Megan’s Law

Across the street from where 7 year old Megan Kanka lived, now stands a memorial: A small angel surrounded by pink flowers. This children’s park named after the little girl, was the lot where Jesse Timmendequas the rapist and murderer who took away the little girl’s life lived. This happened in July 1994 in the Hamilton township of New Jersey.

In 1995, Timmendequas, a convicted child molester was arrested for the murder and rape of Megan in the New Jersey suburb where she lived. The offender lived right across the street from the Kanka residence, however the Police Department was prohibited from disclosing the presence of this child molester because at the time the law did not allow the release of sex offender information to the public. The law was subsequently changed to permit the release of this information to the public and in May 1996, President Clinton signed the Federal Law, dubbed “Megan’s Law” in remembrance of little Megan Kanka. This law was implemented to allow potential victims to protect themselves and allow parents to protect their children and “required the release of relevant information to protect the public from sexually violent offenders.”

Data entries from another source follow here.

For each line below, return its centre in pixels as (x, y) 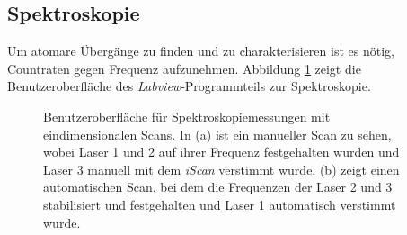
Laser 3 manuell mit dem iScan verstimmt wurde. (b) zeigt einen (221, 169)
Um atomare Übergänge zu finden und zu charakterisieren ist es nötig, (201, 51)
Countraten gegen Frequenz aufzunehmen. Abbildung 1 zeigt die (184, 68)
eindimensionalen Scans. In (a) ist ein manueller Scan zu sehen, (217, 134)
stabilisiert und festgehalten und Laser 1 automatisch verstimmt (220, 204)
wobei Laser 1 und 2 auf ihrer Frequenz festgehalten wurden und (221, 152)
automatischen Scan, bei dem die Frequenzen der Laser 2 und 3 (218, 187)
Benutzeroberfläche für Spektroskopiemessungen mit (187, 116)
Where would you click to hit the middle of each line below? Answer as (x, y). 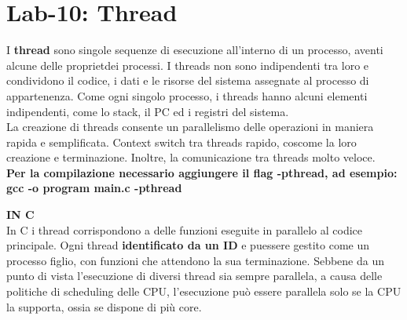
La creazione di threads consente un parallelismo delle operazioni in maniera (190, 127)
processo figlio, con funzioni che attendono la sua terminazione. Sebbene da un (195, 260)
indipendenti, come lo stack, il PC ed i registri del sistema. (148, 111)
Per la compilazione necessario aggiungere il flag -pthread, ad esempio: (202, 172)
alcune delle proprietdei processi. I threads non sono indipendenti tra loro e (188, 65)
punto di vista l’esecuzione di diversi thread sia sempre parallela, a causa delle (194, 276)
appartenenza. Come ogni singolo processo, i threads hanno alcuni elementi (187, 95)
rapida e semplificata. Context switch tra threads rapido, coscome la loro (181, 142)
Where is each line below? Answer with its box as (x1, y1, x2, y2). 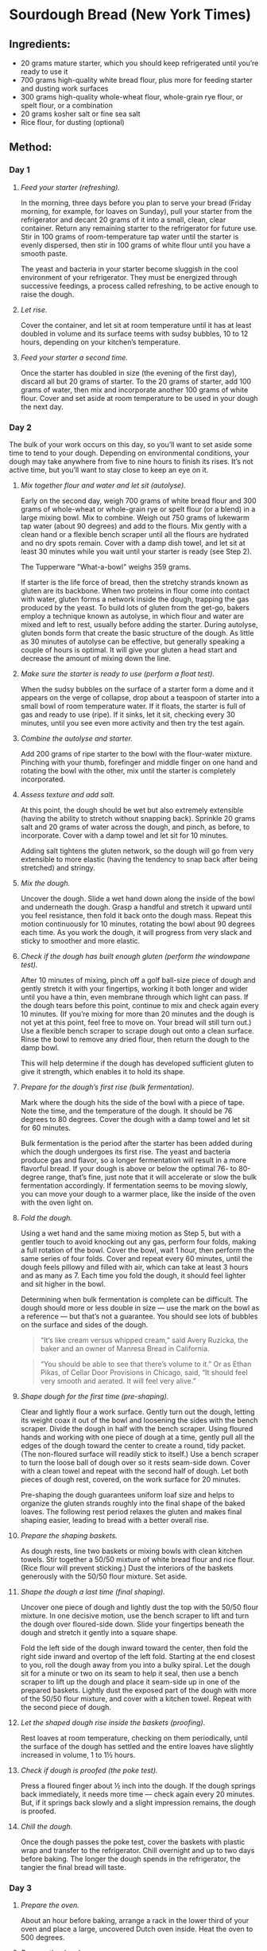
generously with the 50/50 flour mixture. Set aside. (20, 1571, 188, 1581)
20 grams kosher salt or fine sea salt (20, 109, 141, 119)
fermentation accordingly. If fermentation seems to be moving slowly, (20, 1180, 249, 1190)
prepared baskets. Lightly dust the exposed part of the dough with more (20, 1685, 257, 1695)
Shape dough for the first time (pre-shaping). (20, 1391, 169, 1401)
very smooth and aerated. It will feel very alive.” (40, 1376, 197, 1385)
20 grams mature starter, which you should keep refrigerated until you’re (20, 58, 259, 68)
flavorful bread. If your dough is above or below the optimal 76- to (20, 1163, 238, 1173)
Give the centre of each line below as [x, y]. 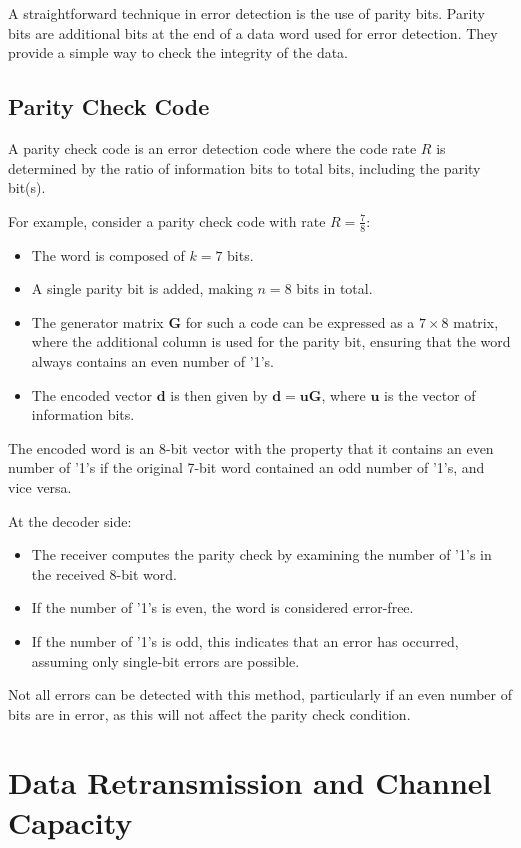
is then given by [219, 394]
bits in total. [334, 288]
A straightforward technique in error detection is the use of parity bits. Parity [246, 13]
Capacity [70, 821]
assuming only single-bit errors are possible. [165, 660]
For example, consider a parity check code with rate [167, 220]
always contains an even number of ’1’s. [152, 360]
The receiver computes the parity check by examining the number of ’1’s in [261, 554]
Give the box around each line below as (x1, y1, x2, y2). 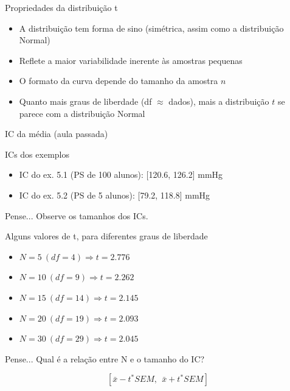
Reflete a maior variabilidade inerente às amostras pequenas (19, 54, 243, 66)
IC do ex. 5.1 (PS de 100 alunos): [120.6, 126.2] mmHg (19, 168, 223, 181)
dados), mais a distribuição (168, 94, 269, 107)
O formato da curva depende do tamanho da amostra (19, 74, 218, 87)
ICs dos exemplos (5, 147, 69, 160)
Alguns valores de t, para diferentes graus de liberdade (5, 230, 208, 242)
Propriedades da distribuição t (5, 1, 118, 13)
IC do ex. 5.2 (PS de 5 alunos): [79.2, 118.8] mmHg (19, 188, 210, 201)
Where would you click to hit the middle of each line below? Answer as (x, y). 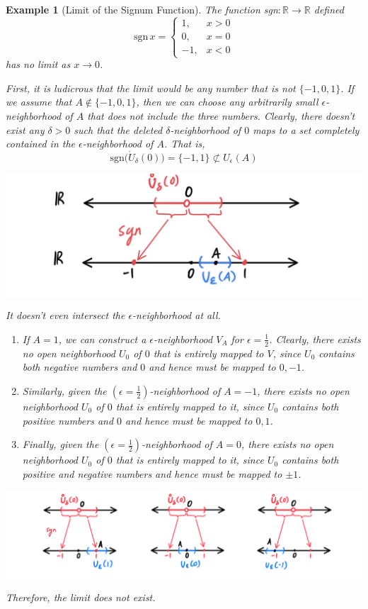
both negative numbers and (80, 367)
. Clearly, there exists (315, 339)
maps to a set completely (306, 129)
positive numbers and (68, 420)
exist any (25, 129)
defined (329, 9)
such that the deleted (118, 129)
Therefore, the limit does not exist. (81, 597)
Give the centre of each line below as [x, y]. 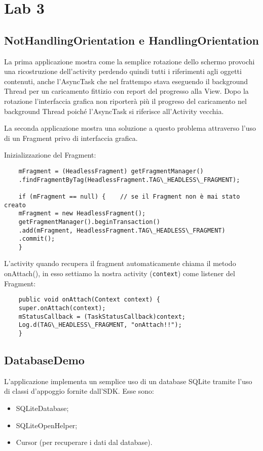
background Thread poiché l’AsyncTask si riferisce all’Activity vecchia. [114, 111]
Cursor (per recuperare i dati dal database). [84, 442]
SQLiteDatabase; [42, 408]
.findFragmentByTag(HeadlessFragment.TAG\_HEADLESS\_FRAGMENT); [129, 180]
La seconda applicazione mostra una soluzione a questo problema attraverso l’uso [130, 128]
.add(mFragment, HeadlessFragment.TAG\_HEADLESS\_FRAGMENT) [122, 230]
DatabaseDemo [44, 360]
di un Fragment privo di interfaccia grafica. [71, 138]
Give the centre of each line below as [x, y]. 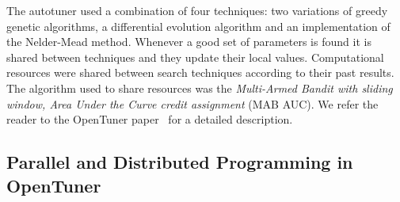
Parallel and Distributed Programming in [180, 162]
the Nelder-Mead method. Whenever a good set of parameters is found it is [189, 42]
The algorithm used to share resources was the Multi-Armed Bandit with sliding [200, 88]
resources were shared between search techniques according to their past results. [200, 72]
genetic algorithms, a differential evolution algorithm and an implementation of [198, 26]
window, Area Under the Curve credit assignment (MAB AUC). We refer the [192, 103]
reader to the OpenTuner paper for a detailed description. [150, 119]
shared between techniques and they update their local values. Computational [195, 57]
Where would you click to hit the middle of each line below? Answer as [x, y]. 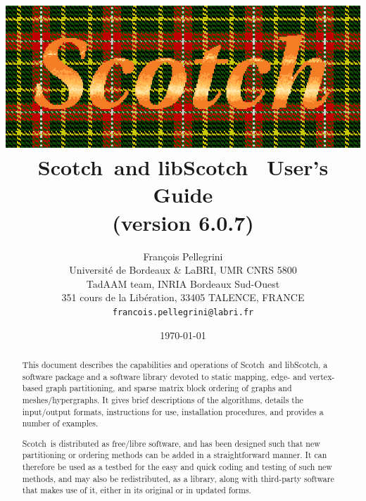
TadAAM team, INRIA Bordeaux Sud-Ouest [183, 283]
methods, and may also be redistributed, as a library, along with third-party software [178, 478]
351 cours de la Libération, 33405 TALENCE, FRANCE [183, 297]
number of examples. [60, 423]
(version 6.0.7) [183, 222]
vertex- [322, 376]
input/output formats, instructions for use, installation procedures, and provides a [173, 411]
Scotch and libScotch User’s [183, 167]
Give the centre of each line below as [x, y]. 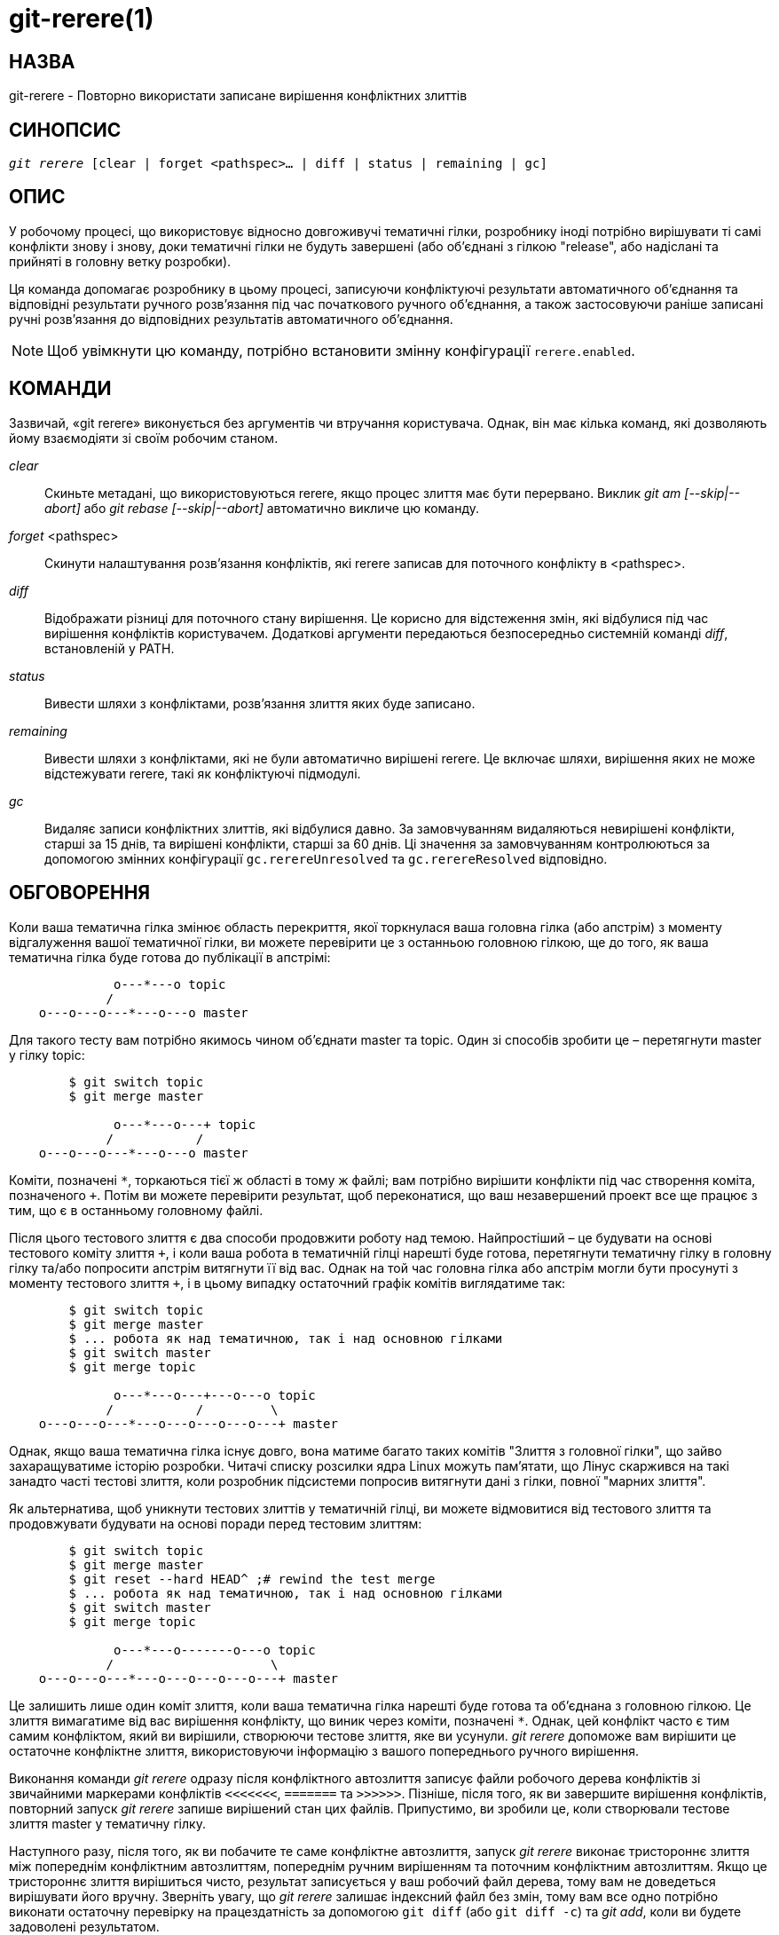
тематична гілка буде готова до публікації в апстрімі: [170, 957]
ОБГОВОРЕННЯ [80, 893]
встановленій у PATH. [110, 648]
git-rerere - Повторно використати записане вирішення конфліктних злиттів [238, 96]
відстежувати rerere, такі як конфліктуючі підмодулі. [203, 773]
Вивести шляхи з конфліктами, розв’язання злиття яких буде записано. [260, 703]
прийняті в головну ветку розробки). [120, 261]
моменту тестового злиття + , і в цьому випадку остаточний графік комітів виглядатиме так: [287, 1283]
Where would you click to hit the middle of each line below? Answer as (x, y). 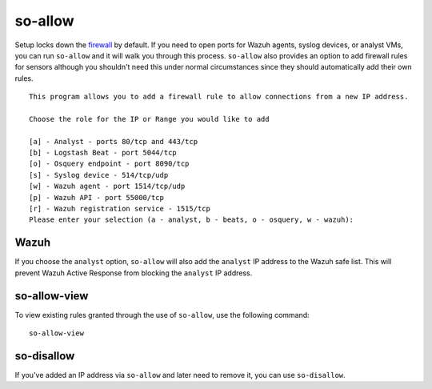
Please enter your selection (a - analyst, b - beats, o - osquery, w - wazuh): (192, 220)
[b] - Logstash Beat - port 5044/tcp (103, 153)
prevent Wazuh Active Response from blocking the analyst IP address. (134, 273)
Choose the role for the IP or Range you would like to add (149, 119)
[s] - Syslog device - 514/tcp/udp (99, 175)
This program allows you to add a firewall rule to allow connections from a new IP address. (219, 97)
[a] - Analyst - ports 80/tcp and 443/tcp (114, 141)
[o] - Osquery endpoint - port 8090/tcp (109, 164)

The parent’s of the little girl did not know that the man who moved to the house across the street from their family was a known child molester with two previous convictions for sexual offences. Had they known this they would have been able to protect their daughter from such an untimely death.

Versions of “Megan’s Law” were passed in Georgia and other states. In all 50 states, a paroled sex offender must register his residency with local authorities, and all but five states require some form of notification when a convicted sex offender moves into a neighborhood.

The law takes different forms in different states.

In Louisiana, the public has complete access to information on offenders and their movements. One company offers email alerts to families warning of sex offenders moving to homes near them.

In Washington, law enforcement officers can call at every house in the neighborhood to warn people about an offender moving in. Sex offenders in Oregon can be forced to display a sign in their windows.

Under Megan’s Law, convicted sex offenders are required to register with their local Sheriff Department. The Sheriff Department maintains a yearly registration for the duration of the period the person is mandated to register.